Print the full set of records below, character for character and picture-free.

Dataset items
╔══

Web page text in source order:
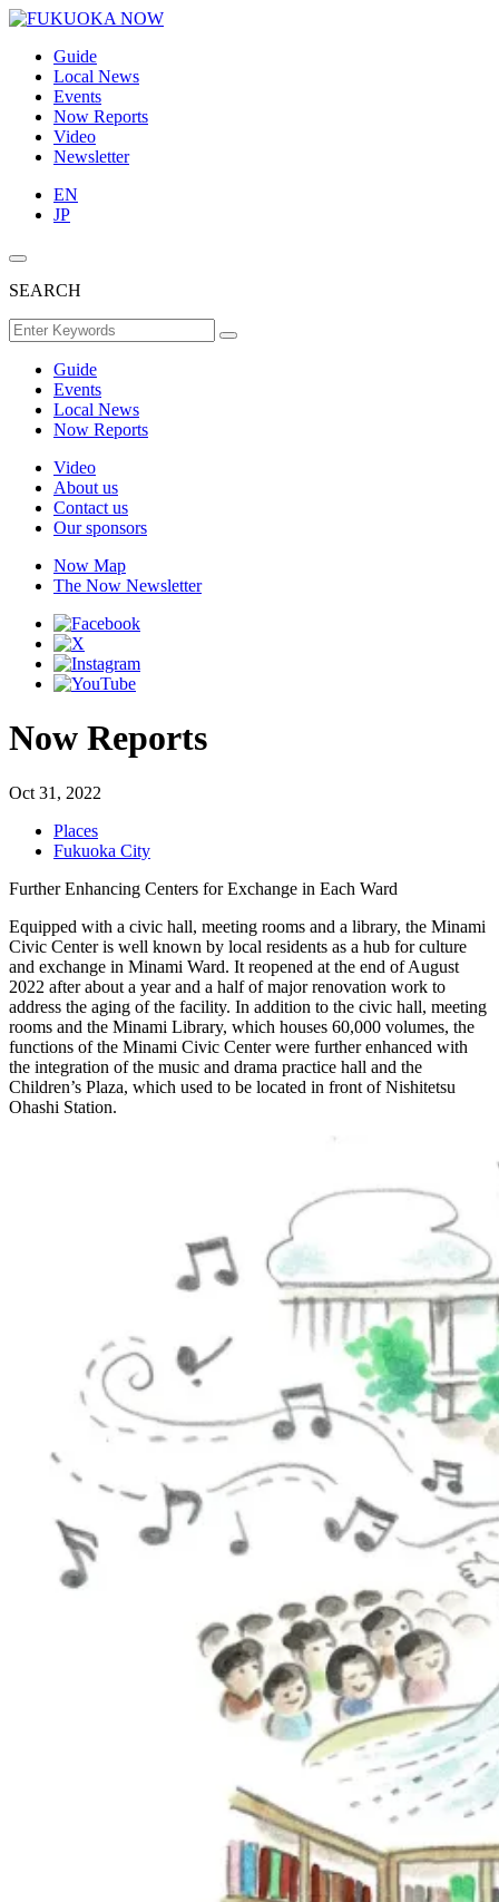
Guide
Local News
Events
Now Reports
Video
Newsletter
EN
JP
SEARCH
Guide
Events
Local News
Now Reports
Video
About us
Contact us
Our sponsors
Now Map
The Now Newsletter
Now Reports
Oct 31, 2022
Places
Fukuoka City
Further Enhancing Centers for Exchange in Each Ward
Equipped with a civic hall, meeting rooms and a library, the Minami
Civic Center is well known by local residents as a hub for culture
and exchange in Minami Ward. It reopened at the end of August
2022 after about a year and a half of major renovation work to
address the aging of the facility. In addition to the civic hall, meeting
rooms and the Minami Library, which houses 60,000 volumes, the
functions of the Minami Civic Center were further enhanced with
the integration of the music and drama practice hall and the
Children’s Plaza, which used to be located in front of Nishitetsu
Ohashi Station.
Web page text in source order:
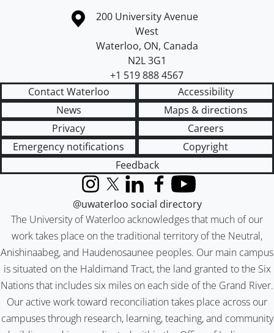
Information about the University of Waterloo
Campus map
200 University Avenue
West
Waterloo, ON, Canada
N2L 3G1
+1 519 888 4567
Contact Waterloo
Accessibility
News
Maps & directions
Privacy
Careers
Emergency notifications
Copyright
Feedback
The University of Waterloo acknowledges that much of our
work takes place on the traditional territory of the Neutral,
Anishinaabeg, and Haudenosaunee peoples. Our main campus
is situated on the Haldimand Tract, the land granted to the Six
Nations that includes six miles on each side of the Grand River.
Our active work toward reconciliation takes place across our
campuses through research, learning, teaching, and community
InstagramX (formerly Twitter)
LinkedInFacebook
YouTube
@uwaterloo social directory
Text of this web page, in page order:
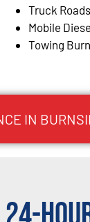
Truck
Mobile
Towing
IN
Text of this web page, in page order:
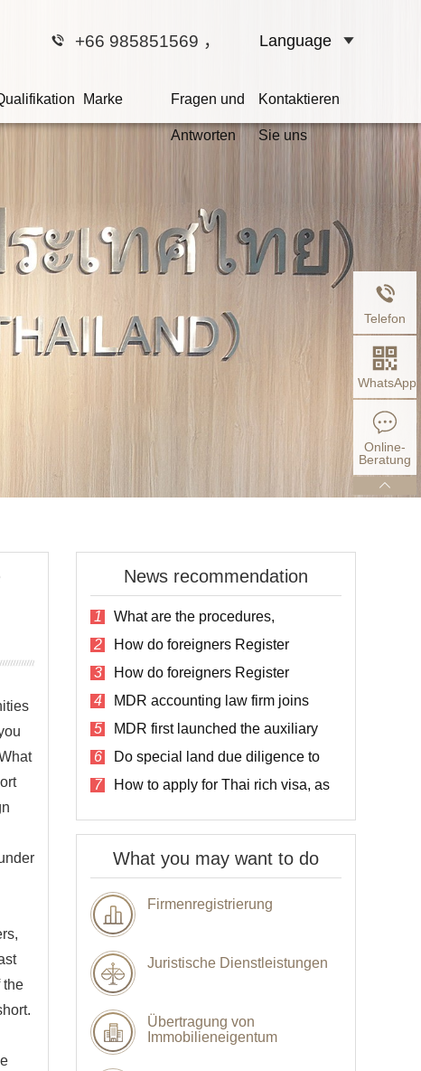
Language
+66 985851569 ，
Marke Fragen und
Antworten
Kontaktieren
Sie uns
er schuldig ist,
the
News recommendation
1
What are the procedures,
company in Thailand?
2
How do foreigners Register
3
How do foreigners Register
4
MDR accounting law firm joins
Thailand
5
MDR first launched the auxiliary
6
Do special land due diligence to
7
How to apply for Thai rich visa, as
What you may want to do
Firmenregistrierung
Juristische Dienstleistungen
Übertragung von
Immobilieneigentum
Telefon
WhatsApp
Online-
Beratung
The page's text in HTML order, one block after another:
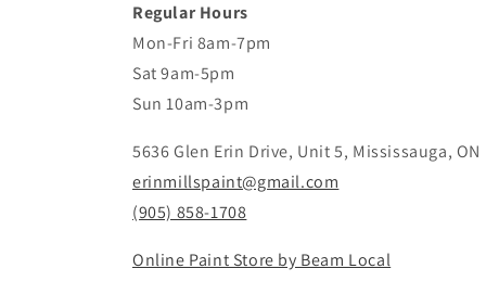
Regular Hours
Mon-Fri 8am-7pm
Sat 9am-5pm
Sun 10am-3pm
5636 Glen Erin Drive, Unit 5, Mississauga, ON
erinmillspaint@gmail.com
(905) 858-1708
Online Paint Store by Beam Local
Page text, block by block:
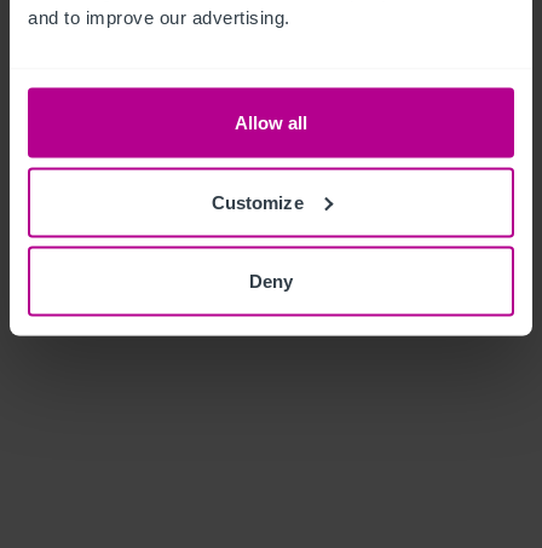
and to improve our advertising.
Allow all
Customize
Deny
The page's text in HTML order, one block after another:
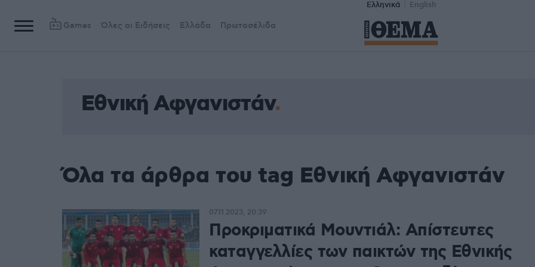
Ελληνικά English
Games Όλες οι Ειδήσεις Ελλάδα Πρωτοσέλιδα
Εθνική Αφγανιστάν
Όλα τα άρθρα του tag Εθνική Αφγανιστάν
Προκριματικά Μουντιάλ: Απίστευτες
καταγγελλίες των παικτών της Εθνικής
07.11.2023, 20:39
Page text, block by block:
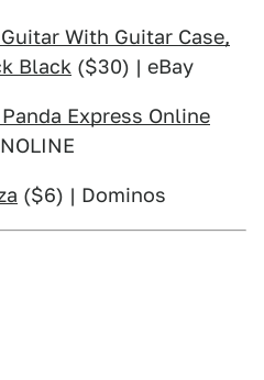
With Guitar Case,
Black ($30) | eBay
Express Online
($6) | Dominos
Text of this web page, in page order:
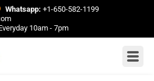
Whatsapp: +1-650-582-1199
10am - 7pm
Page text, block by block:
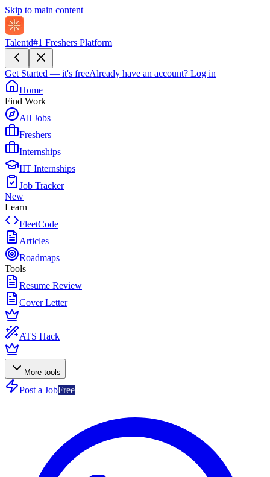
Skip to main content
Talentd#1 Freshers Platform
Get Started — it's freeAlready have an account? Log in
Home
Find Work
All Jobs
Freshers
Internships
IIT Internships
Job Tracker
New
Learn
FleetCode
Articles
Roadmaps
Tools
Resume Review
Cover Letter
ATS Hack
More tools
Post a JobFree
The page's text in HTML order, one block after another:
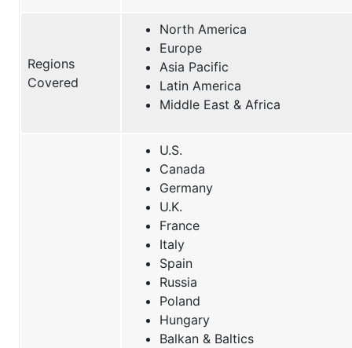
Regions
Covered
North America
Europe
Asia Pacific
Latin America
Middle East & Africa
U.S.
Canada
Germany
U.K.
France
Italy
Spain
Russia
Poland
Hungary
Balkan & Baltics
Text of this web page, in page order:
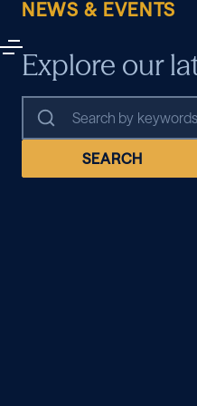
NEWS & EVENTS
Explore our
SEARCH
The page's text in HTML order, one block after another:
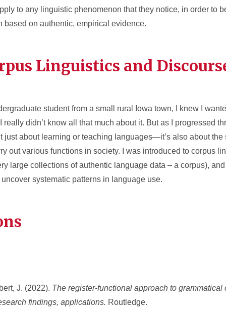
to any linguistic phenomenon that they notice, in order to
on authentic, empirical evidence.
Linguistics and
student from a small rural Iowa town, I knew I
didn’t know all that much about it. But as I progressed
just about learning or teaching languages—it’s also about
out various functions in society. I was introduced to corpus
large collections of authentic language data – a corpus),
systematic patterns in language use.
J. (2022). The register-functional approach to grammatical
findings, applications. Routledge.
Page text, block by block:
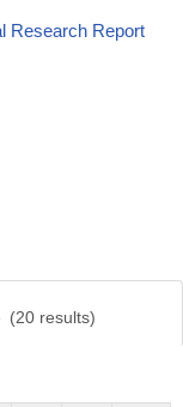
Research Report
(20results)
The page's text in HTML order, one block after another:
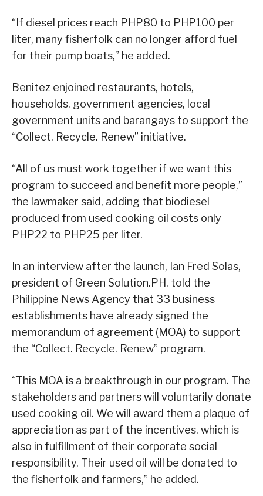
“If diesel prices reach PHP80 to PHP100 per
liter, many fisherfolk can no longer afford fuel
for their pump boats,” he added.
Benitez enjoined restaurants, hotels,
households, government agencies, local
government units and barangays to support the
“Collect. Recycle. Renew” initiative.
“All of us must work together if we want this
program to succeed and benefit more people,”
the lawmaker said, adding that biodiesel
produced from used cooking oil costs only
PHP22 to PHP25 per liter.
In an interview after the launch, Ian Fred Solas,
president of Green Solution.PH, told the
Philippine News Agency that 33 business
establishments have already signed the
memorandum of agreement (MOA) to support
the “Collect. Recycle. Renew” program.
“This MOA is a breakthrough in our program. The
stakeholders and partners will voluntarily donate
used cooking oil. We will award them a plaque of
appreciation as part of the incentives, which is
also in fulfillment of their corporate social
responsibility. Their used oil will be donated to
the fisherfolk and farmers,” he added.
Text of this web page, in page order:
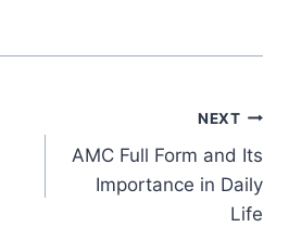
NEXT
AMC Full Form and Its
Importance in Daily
Life
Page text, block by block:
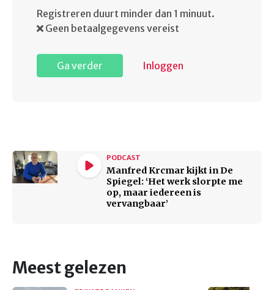
Registreren duurt minder dan 1 minuut.
Geen betaalgegevens vereist
Ga verder Inloggen
PODCAST
Manfred Krcmar kijkt in De
Spiegel: ‘Het werk slorpte me
op, maar iedereen is
vervangbaar’
Meest gelezen
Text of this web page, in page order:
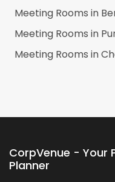
Meeting Rooms in
Meeting Rooms in
Meeting Rooms in
CorpVenue - Your
Planner
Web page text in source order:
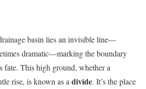
basin lies an invisible line—
dramatic—marking the boundary
fate. This high ground, whether a
rise, is known as a divide. It’s the place
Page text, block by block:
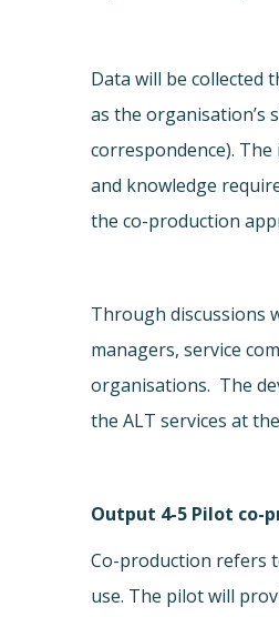
Data will be collected
as the organisation’s
correspondence).
and knowledge
the co-production
Through discussions
managers, service
organisations. The
the ALT services at
Output 4-5 Pilot co-
Co-production refers
use. The pilot will
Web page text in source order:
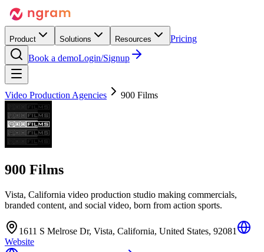
Product Solutions Resources
Pricing
Book a demoLogin/Signup
Video Production Agencies 900 Films
900 Films
Vista, California video production studio making commercials,
branded content, and social video, born from action sports.
1611 S Melrose Dr, Vista, California, United States, 92081
Website

╚══

__Solution__.
Web page text in source order:
Guide
Local News
Events
Now Reports
Video
Newsletter
EN
JP
SEARCH
Guide
Events
Local News
Now Reports
Video
About us
Contact us
Our sponsors
Now Map
The Now Newsletter
Now Reports
Oct 31, 2022
Places
Fukuoka City
Further Enhancing Centers for Exchange in Each Ward
Equipped with a civic hall, meeting rooms and a library, the Minami
Civic Center is well known by local residents as a hub for culture
and exchange in Minami Ward. It reopened at the end of August
2022 after about a year and a half of major renovation work to
address the aging of the facility. In addition to the civic hall, meeting
rooms and the Minami Library, which houses 60,000 volumes, the
functions of the Minami Civic Center were further enhanced with
the integration of the music and drama practice hall and the
Children’s Plaza, which used to be located in front of Nishitetsu
Ohashi Station.
Web page text in source order:
Information about the University of Waterloo
Campus map
200 University Avenue
West
Waterloo, ON, Canada
N2L 3G1
+1 519 888 4567
Contact Waterloo
Accessibility
News
Maps & directions
Privacy
Careers
Emergency notifications
Copyright
Feedback
The University of Waterloo acknowledges that much of our
work takes place on the traditional territory of the Neutral,
Anishinaabeg, and Haudenosaunee peoples. Our main campus
is situated on the Haldimand Tract, the land granted to the Six
Nations that includes six miles on each side of the Grand River.
Our active work toward reconciliation takes place across our
campuses through research, learning, teaching, and community
InstagramX (formerly Twitter)
LinkedInFacebook
YouTube
@uwaterloo social directory
Text of this web page, in page order:
Truck
Mobile
Towing
IN
Text of this web page, in page order:
Language
+66 985851569 ，
Marke Fragen und
Antworten
Kontaktieren
Sie uns
er schuldig ist,
the
News recommendation
1
What are the procedures,
company in Thailand?
2
How do foreigners Register
3
How do foreigners Register
4
MDR accounting law firm joins
Thailand
5
MDR first launched the auxiliary
6
Do special land due diligence to
7
How to apply for Thai rich visa, as
What you may want to do
Firmenregistrierung
Juristische Dienstleistungen
Übertragung von
Immobilieneigentum
Telefon
WhatsApp
Online-
Beratung
The page's text in HTML order, one block after another:
Regular Hours
Mon-Fri 8am-7pm
Sat 9am-5pm
Sun 10am-3pm
5636 Glen Erin Drive, Unit 5, Mississauga, ON
erinmillspaint@gmail.com
(905) 858-1708
Online Paint Store by Beam Local
Page text, block by block:
and to improve our advertising.
Allow all
Customize
Deny
The page's text in HTML order, one block after another:
Ελληνικά English
Games Όλες οι Ειδήσεις Ελλάδα Πρωτοσέλιδα
Εθνική Αφγανιστάν
Όλα τα άρθρα του tag Εθνική Αφγανιστάν
Προκριματικά Μουντιάλ: Απίστευτες
καταγγελλίες των παικτών της Εθνικής
07.11.2023, 20:39
Page text, block by block:
With Guitar Case,
Black ($30) | eBay
Express Online
($6) | Dominos
Text of this web page, in page order:
Whatsapp: +1-650-582-1199
10am - 7pm
Page text, block by block:
Skip to main content
Talentd#1 Freshers Platform
Get Started — it's freeAlready have an account? Log in
Home
Find Work
All Jobs
Freshers
Internships
IIT Internships
Job Tracker
New
Learn
FleetCode
Articles
Roadmaps
Tools
Resume Review
Cover Letter
ATS Hack
More tools
Post a JobFree
The page's text in HTML order, one block after another:
Regions
Covered
North America
Europe
Asia Pacific
Latin America
Middle East & Africa
U.S.
Canada
Germany
U.K.
France
Italy
Spain
Russia
Poland
Hungary
Balkan & Baltics
Text of this web page, in page order:
NEWS & EVENTS
Explore our
SEARCH
The page's text in HTML order, one block after another:
to any linguistic phenomenon that they notice, in order to
on authentic, empirical evidence.
Linguistics and
student from a small rural Iowa town, I knew I
didn’t know all that much about it. But as I progressed
just about learning or teaching languages—it’s also about
out various functions in society. I was introduced to corpus
large collections of authentic language data – a corpus),
systematic patterns in language use.
J. (2022). The register-functional approach to grammatical
findings, applications. Routledge.
Page text, block by block:
Research Report
(20results)
The page's text in HTML order, one block after another:
“If diesel prices reach PHP80 to PHP100 per
liter, many fisherfolk can no longer afford fuel
for their pump boats,” he added.
Benitez enjoined restaurants, hotels,
households, government agencies, local
government units and barangays to support the
“Collect. Recycle. Renew” initiative.
“All of us must work together if we want this
program to succeed and benefit more people,”
the lawmaker said, adding that biodiesel
produced from used cooking oil costs only
PHP22 to PHP25 per liter.
In an interview after the launch, Ian Fred Solas,
president of Green Solution.PH, told the
Philippine News Agency that 33 business
establishments have already signed the
memorandum of agreement (MOA) to support
the “Collect. Recycle. Renew” program.
“This MOA is a breakthrough in our program. The
stakeholders and partners will voluntarily donate
used cooking oil. We will award them a plaque of
appreciation as part of the incentives, which is
also in fulfillment of their corporate social
responsibility. Their used oil will be donated to
the fisherfolk and farmers,” he added.
Text of this web page, in page order:
NEXT
AMC Full Form and Its
Importance in Daily
Life
Page text, block by block:
Registreren duurt minder dan 1 minuut.
Geen betaalgegevens vereist
Ga verder Inloggen
PODCAST
Manfred Krcmar kijkt in De
Spiegel: ‘Het werk slorpte me
op, maar iedereen is
vervangbaar’
Meest gelezen
Text of this web page, in page order:
Meeting Rooms in
Meeting Rooms in
Meeting Rooms in
CorpVenue - Your
Planner
Web page text in source order:
basin lies an invisible line—
dramatic—marking the boundary
fate. This high ground, whether a
rise, is known as a divide. It’s the place
Page text, block by block:
Data will be collected
as the organisation’s
correspondence).
and knowledge
the co-production
Through discussions
managers, service
organisations. The
the ALT services at
Output 4-5 Pilot co-
Co-production refers
use. The pilot will
Web page text in source order:
Product Solutions Resources
Pricing
Book a demoLogin/Signup
Video Production Agencies 900 Films
900 Films
Vista, California video production studio making commercials,
branded content, and social video, born from action sports.
1611 S Melrose Dr, Vista, California, United States, 92081
Website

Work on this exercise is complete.